The companies will hold a conference call today at 11 a.m. Eastern time. To participate, dial (888) 564-1649 at 10:45 a.m. (International callers should dial 1-415-904-7382.) A replay of the call will be available from 1 p.m. today through 6 p.m. Friday. Dial (800) 633-8284 (1-619-812-6440 for international callers) -- reservation number: 11980990.
News to Go
Rival PC direct sellers Dell Computer (Nasdaq: DELL), Gateway (NYSE: GTW) and Micron Electronics (Nasdaq: MUEI) won a contract worth up to $400 million to sell PCs to the U.S. Air Force and other Department of Defense (DOD) units. The companies will compete for the DOD's business by offering promotions, custom computers, and other services.
Hughes Electronics (NYSE: GMH) announced it will invest $1.4 billion in its new Spaceway satellite system, thus committing the satellite maker to spend a total of $4 billion on the first phase of the project that will put eight satellites into orbit to serve most of the world. The company will hold a conference call today at 11 a.m. Eastern time. Dial (800) 256-6003. To access the replay, which will be available from 1 p.m. today until 1 p.m. Friday, dial (800) 633-8625 or (619) 812-6450 and enter reservation code 11957591.

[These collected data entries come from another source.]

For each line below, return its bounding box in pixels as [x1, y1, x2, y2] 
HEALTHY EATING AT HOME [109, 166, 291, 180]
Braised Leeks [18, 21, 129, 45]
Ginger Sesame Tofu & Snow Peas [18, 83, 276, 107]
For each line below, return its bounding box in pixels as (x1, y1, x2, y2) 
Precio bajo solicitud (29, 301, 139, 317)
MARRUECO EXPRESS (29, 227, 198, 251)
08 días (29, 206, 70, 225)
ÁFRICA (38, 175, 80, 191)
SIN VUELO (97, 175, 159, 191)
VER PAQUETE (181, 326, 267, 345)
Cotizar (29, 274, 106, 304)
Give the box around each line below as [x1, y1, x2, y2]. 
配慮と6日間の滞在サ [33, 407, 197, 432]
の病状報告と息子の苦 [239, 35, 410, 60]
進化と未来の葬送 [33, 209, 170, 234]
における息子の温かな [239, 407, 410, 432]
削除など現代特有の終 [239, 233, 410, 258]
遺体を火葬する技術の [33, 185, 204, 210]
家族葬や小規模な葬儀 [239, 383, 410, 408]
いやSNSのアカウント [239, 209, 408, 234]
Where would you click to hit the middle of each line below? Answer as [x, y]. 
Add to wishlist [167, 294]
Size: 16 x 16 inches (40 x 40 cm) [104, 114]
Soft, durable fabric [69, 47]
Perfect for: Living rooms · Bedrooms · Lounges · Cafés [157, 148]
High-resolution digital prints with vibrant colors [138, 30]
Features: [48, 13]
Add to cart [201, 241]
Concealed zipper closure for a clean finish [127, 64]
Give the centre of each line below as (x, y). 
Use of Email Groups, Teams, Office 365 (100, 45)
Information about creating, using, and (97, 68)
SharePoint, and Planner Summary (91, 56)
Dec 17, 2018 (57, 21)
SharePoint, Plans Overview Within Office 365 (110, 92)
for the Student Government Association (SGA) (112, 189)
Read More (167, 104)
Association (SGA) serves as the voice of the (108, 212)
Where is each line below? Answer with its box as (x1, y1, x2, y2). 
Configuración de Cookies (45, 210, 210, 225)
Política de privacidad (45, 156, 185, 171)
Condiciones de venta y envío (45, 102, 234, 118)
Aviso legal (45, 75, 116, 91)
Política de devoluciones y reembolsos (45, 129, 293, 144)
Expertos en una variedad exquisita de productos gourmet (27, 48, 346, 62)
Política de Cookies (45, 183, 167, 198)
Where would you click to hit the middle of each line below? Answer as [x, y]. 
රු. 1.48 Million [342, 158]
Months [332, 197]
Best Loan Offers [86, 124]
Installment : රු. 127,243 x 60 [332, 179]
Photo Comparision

Investment banking firm Donaldson, Lufkin & Jenrette (NYSE: DLJ) said it has filed a preliminary registration statement with the SEC for an initial public offering of a new tracking stock for DLJdirect, its online brokerage business, that would trade under the symbol "DIR." (See Warren Gump's Fool on the Hill column last night on tracking stocks.)
Photography giant Eastman Kodak (NYSE: EK) plans to sell its office-imaging unit to German printing giant Heidelberger Druckmaschinen AG for around $200 million, The Wall Street Journal reported. The sale would end Kodak's nearly 25-year effort of trying to compete with Xerox Corp. (NYSE: XRX) in the copier business.
Online network for women iVillage Inc. (Nasdaq: IVIL) jacked up its initial offering price by 77% to $22 to $24 a share, up from the previous range of $12 to $14. It now plans to sell 3.65 million shares to gross $84 million before expenses. (Don't miss the Fool's new feature on IPOs.)
Outbidding investment firm Blackstone Group, automotive supplier Lear Corp. (NYSE: LEA) announced it will acquire United Technologies Corp.'s (NYSE: UTX) UT Automotive Inc. subsidiary, a maker of electrical and electronic products, for $2.3 billion. The deal is expected to add to Lear's earnings by $0.05 this year and $0.35 next year.
Saks Fifth Avenue parent Saks Inc. (NYSE: SKS) said it is "comfortable" with 1999 earnings guidance of $2.10 to $2.25 a share -- down from previous forecasts of $2.20 to $2.25. The department store operator reported fiscal fourth quarter earnings of $0.97 (before charges), up from $0.77 a year ago and in line with analysts' estimates.
Oil and natural gas equipment maker Daniel Industries (NYSE: DAN) said it has hired investment banking firm Simmons & Co. International to evaluate its strategic options after rejecting an unsolicited acquisition bid from an unidentified suitor for $15 a share, which the company viewed as "inadequate." The company's shares closed yesterday at $12 1/16.
Pizza delivery chain Papa John's International (Nasdaq: PZZA) will replace ASA Holdings (Nasdaq: ASAI) on the Standard & Poor's MidCap 400 Index after the close of trading on Friday. ASA Holdings, the parent of Atlantic Southeast Airlines, is being acquired by Delta Air Lines (NYSE: DAL).